Returning from a session of punting reps with the football team, Northwestern pitcher J.J. Standring trotted onto Rocky Miller Park in full pads and quickly got an earful.
“Thanks for showing up,” baseball coach Paul Stevens chided. He then shouted at Standring to steal second in a sprinting drill and take out the team’s second baseman, eliciting a chorus of taunts from the rest of the players.
After practice Standring’s teammates huddled around third baseman Wes Robinson as he tried on Standring’s uniform, playing the role of the two-sport athlete who now has a Big Ten championship ring with the football team.
“They like to try on all the gear and hope they’re football players,” Standring said with a smile, acknowledging that his double duty has been a source of amusement for his teammates most of the spring.
But he won’t be joking about it this weekend. The direct conflict between a baseball road trip to Michigan State and the spring football game Saturday has Standring – and linebacker/outfielder Dan Pohlman – holding his tongue about preferences, priorities and playing two sports.
The two have been juggling spring football and baseball for the past month, all while tiptoeing around a firm commitment one way or the other.
Standring, a senior, goes to football practice on his days off from baseball.

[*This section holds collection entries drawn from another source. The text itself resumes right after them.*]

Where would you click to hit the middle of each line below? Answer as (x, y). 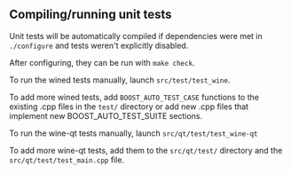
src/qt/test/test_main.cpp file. (67, 160)
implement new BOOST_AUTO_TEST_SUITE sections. (106, 115)
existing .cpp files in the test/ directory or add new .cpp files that (129, 107)
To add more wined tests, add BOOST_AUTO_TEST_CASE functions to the (134, 97)
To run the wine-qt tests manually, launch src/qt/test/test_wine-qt (134, 133)
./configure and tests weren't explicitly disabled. (99, 45)
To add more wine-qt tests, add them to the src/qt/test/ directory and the (146, 150)
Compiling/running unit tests (90, 15)
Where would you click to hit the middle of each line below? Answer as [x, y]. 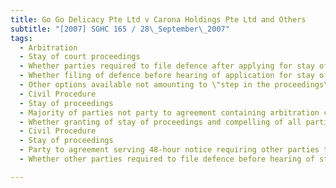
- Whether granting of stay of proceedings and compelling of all [160, 122]
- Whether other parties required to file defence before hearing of [167, 159]
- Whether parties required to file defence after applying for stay [167, 66]
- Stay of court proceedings [80, 57]
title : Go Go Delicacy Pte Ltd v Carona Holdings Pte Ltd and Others [158, 19]
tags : [21, 38]
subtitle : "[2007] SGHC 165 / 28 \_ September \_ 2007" [120, 29]
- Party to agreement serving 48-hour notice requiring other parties [169, 150]
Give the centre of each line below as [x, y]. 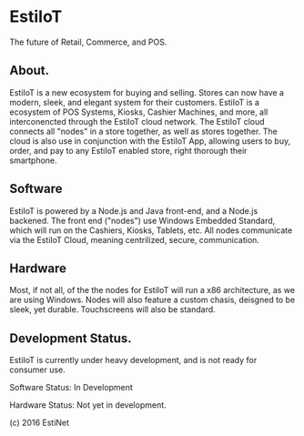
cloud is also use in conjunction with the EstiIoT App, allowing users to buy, [150, 141]
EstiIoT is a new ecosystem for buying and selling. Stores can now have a [147, 92]
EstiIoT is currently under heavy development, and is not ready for [133, 360]
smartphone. [33, 160]
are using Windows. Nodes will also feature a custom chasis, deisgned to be [152, 300]
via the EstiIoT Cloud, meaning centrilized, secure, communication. [134, 239]
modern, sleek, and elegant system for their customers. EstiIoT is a [134, 102]
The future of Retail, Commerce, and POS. [88, 42]
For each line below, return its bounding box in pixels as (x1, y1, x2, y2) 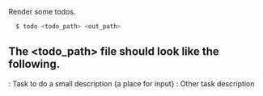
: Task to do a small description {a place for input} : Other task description (8, 78, 255, 88)
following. (8, 57, 61, 71)
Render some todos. (8, 7, 76, 16)
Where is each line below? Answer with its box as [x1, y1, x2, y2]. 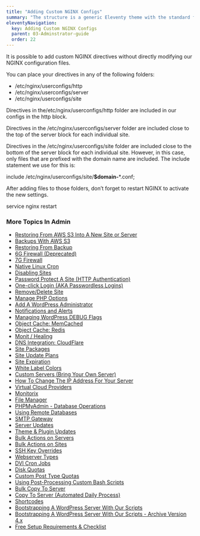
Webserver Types [14, 454, 58, 461]
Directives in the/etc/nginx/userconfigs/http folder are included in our [6, 107, 177, 114]
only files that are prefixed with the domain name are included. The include [6, 155, 190, 162]
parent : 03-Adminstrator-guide [11, 31, 89, 37]
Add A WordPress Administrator [14, 301, 93, 308]
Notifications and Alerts [14, 307, 73, 314]
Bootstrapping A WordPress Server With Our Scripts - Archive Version [14, 510, 187, 517]
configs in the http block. [6, 113, 67, 120]
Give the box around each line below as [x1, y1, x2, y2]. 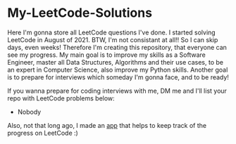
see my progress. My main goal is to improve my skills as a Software [7, 51, 206, 59]
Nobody [17, 107, 42, 116]
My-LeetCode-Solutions [7, 5, 153, 21]
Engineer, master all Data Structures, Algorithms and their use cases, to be [7, 58, 224, 66]
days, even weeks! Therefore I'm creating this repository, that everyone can [7, 43, 228, 51]
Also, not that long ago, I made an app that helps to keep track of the [7, 121, 206, 129]
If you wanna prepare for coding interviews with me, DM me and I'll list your [7, 86, 228, 95]
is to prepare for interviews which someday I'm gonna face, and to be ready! [7, 72, 229, 81]
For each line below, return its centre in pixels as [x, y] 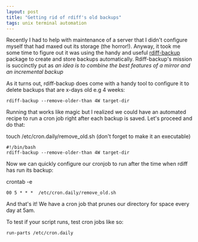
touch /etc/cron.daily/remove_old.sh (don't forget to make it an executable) [98, 136]
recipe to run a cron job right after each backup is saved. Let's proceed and [99, 118]
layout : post [22, 12]
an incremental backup [35, 72]
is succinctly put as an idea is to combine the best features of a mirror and [98, 65]
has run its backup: [30, 170]
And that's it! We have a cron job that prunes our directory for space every [98, 204]
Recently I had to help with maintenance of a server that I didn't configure [97, 40]
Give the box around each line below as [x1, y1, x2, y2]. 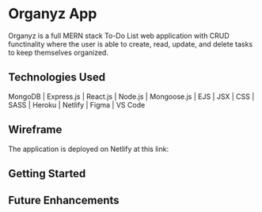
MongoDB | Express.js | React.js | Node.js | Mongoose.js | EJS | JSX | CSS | [8, 92, 255, 101]
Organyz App [8, 5, 97, 23]
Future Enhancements [8, 194, 120, 207]
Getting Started [8, 167, 86, 180]
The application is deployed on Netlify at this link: [8, 144, 169, 153]
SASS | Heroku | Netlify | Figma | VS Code [8, 100, 146, 109]
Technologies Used [8, 70, 105, 84]
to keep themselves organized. [8, 47, 109, 57]
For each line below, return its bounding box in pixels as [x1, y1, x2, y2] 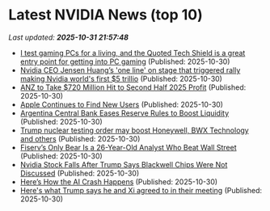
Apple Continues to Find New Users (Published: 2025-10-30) [19, 99, 224, 109]
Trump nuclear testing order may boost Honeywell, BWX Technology [19, 125, 249, 135]
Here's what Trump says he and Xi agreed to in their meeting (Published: [19, 185, 263, 195]
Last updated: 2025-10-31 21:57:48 [8, 32, 129, 42]
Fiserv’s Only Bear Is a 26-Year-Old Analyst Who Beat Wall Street [19, 142, 237, 152]
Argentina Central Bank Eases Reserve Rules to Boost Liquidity [19, 108, 230, 118]
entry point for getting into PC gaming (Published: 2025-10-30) [19, 57, 230, 66]
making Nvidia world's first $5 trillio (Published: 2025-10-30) [19, 74, 222, 83]
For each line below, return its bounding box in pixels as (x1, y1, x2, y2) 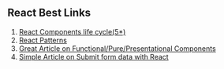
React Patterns (18, 35, 68, 45)
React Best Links (7, 6, 91, 20)
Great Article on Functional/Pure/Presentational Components (18, 43, 216, 53)
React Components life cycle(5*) (18, 27, 126, 36)
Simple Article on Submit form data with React (18, 52, 169, 61)
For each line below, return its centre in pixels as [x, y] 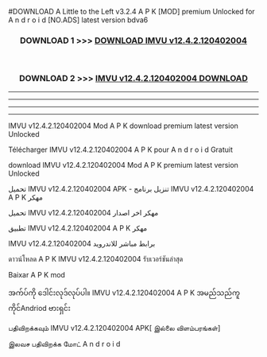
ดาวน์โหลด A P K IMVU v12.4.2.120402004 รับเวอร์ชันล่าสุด [96, 258]
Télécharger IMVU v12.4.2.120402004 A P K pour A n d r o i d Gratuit [120, 149]
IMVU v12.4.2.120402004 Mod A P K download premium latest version [123, 126]
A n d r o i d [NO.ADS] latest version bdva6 [78, 20]
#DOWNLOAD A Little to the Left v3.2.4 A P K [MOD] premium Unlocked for [132, 12]
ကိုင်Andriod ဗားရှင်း [40, 308]
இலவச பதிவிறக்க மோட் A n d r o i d [64, 343]
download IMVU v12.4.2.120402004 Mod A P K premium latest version [123, 165]
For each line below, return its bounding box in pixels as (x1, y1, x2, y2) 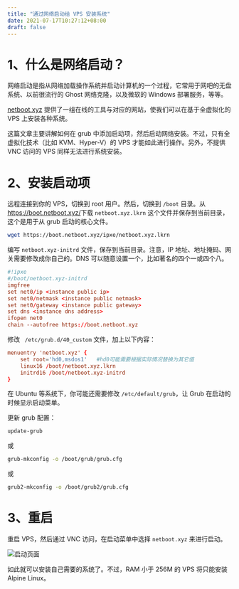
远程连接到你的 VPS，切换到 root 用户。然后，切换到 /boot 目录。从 (7, 200, 206, 208)
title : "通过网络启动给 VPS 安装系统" (7, 10, 111, 18)
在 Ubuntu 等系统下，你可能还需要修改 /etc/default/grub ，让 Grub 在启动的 (7, 389, 231, 398)
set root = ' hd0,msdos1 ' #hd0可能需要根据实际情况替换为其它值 (20, 356, 194, 363)
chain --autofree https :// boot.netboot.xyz (7, 322, 139, 329)
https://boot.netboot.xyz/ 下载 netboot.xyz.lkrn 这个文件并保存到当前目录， (7, 208, 229, 217)
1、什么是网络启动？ (7, 56, 126, 73)
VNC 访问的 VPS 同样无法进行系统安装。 (7, 147, 126, 156)
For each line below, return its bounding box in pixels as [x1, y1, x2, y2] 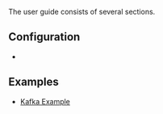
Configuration [8, 30, 81, 44]
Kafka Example [19, 96, 71, 106]
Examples [8, 75, 59, 89]
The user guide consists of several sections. [8, 7, 156, 16]
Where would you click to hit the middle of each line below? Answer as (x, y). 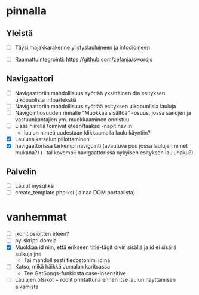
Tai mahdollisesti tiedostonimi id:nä (67, 260)
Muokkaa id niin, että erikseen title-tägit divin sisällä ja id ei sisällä (96, 247)
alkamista (27, 287)
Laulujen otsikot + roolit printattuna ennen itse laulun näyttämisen (95, 280)
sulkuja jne (28, 254)
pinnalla (26, 11)
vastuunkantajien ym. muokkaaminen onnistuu (72, 120)
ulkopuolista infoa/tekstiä (46, 100)
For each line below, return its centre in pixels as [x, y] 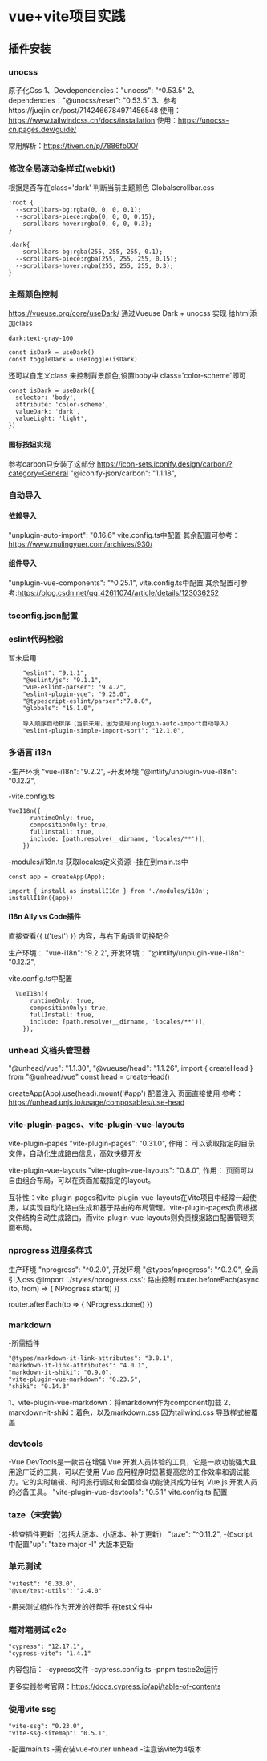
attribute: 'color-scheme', [63, 405]
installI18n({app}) [41, 898]
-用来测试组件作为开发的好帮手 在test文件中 [80, 1606]
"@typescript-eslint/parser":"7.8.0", [87, 701]
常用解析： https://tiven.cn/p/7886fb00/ [73, 146]
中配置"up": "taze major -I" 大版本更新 [71, 1544]
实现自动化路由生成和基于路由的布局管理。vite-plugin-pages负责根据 [143, 1208]
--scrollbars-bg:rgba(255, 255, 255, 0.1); [89, 252]
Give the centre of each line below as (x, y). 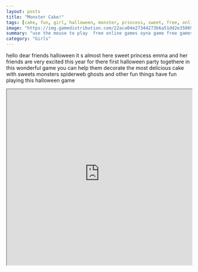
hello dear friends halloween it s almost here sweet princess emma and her (97, 55)
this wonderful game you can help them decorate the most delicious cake (95, 68)
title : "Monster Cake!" (35, 17)
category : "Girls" (28, 39)
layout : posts (24, 11)
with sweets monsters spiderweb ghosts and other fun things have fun (92, 74)
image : (14, 28)
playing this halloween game (41, 80)
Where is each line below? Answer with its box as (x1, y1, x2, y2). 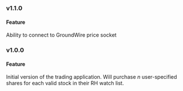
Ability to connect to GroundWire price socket (6, 32, 117, 38)
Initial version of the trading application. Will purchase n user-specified (6, 73, 177, 80)
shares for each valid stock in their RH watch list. (6, 80, 124, 87)
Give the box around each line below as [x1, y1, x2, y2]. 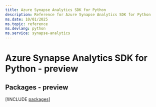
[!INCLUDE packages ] [5, 96, 50, 102]
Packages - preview [5, 83, 68, 91]
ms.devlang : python [5, 26, 46, 31]
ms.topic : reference [5, 21, 48, 27]
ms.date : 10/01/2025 [5, 17, 48, 22]
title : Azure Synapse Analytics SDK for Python [5, 7, 106, 13]
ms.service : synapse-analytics [5, 31, 70, 36]
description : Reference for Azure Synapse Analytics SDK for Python [5, 12, 151, 17]
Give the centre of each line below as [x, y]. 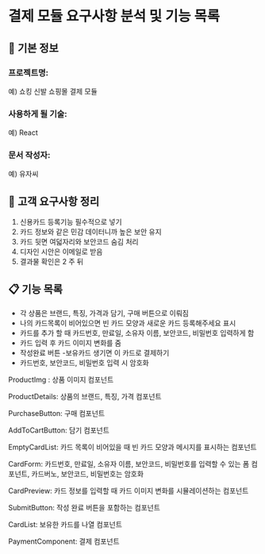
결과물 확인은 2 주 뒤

And he occasionally strays a few hundred yards from the diamond on baseball days to kick around the football for half an hour.
Pohlman, on the other hand, must follow football coach Randy Walker’s rule that multisport freshmen devote their time foremost to his squad.
“I don’t think either one of them has priorities that one outweighs the other,” Stevens said. “They have commitments to what they have said they are going to do here at Northwestern. Both of them have lived up to things and both of these guys are people who I respect tremendously.”
Walker was a little less diplomatic.
“With J.J., the deal we’ve always had – and I kind of inherited the deal – is he’s baseball first,” Walker said. “With Dan it’s a little bit different. His first priority is football, until the day when he’s an accomplished, proven commodity – which he’s far from. I assume he’s going to be there Saturday. I haven’t even thought about it, but I guess if he isn’t here it means he’s quitting.”
This weekend Walker and Stevens have come just short of asking the two to declare themselves. And the verdict has Standring traveling to East Lansing, Mich., and Pohlman suiting up in Evanston.
The two players know better than to publicly chime in on the dispute. They can only follow through with their decisions this weekend and hope not to further inflame the coach that’s getting the short end of the stick.
The key is to avoid the word “priority.”
“I’m here on a football scholarship, and that basically makes my mind up for me right now,” said Pohlman, a second-team linebacker. “Baseball’s something that doesn’t pay my bills right now and football does.”
Things promise to calm down next week, with this weekend’s football scrimmage marking the end of spring practice, and Pohlman and Standring returning full-time to Stevens.
Standring has struggled with shoulder problems lately and is far from the form that propelled him to a 7-3 record two years ago.
But he threw two-thirds of an inning in relief against Indiana last weekend and impressed Stevens.
Pohlman, who started in right field Sunday, has played in 19 games this season with the baseball team. He should see more time in the outfield once he makes himself a regular at practice.
“It’s difficult not to play,” he said. “But I don’t deserve to play all the time because I’m not here.”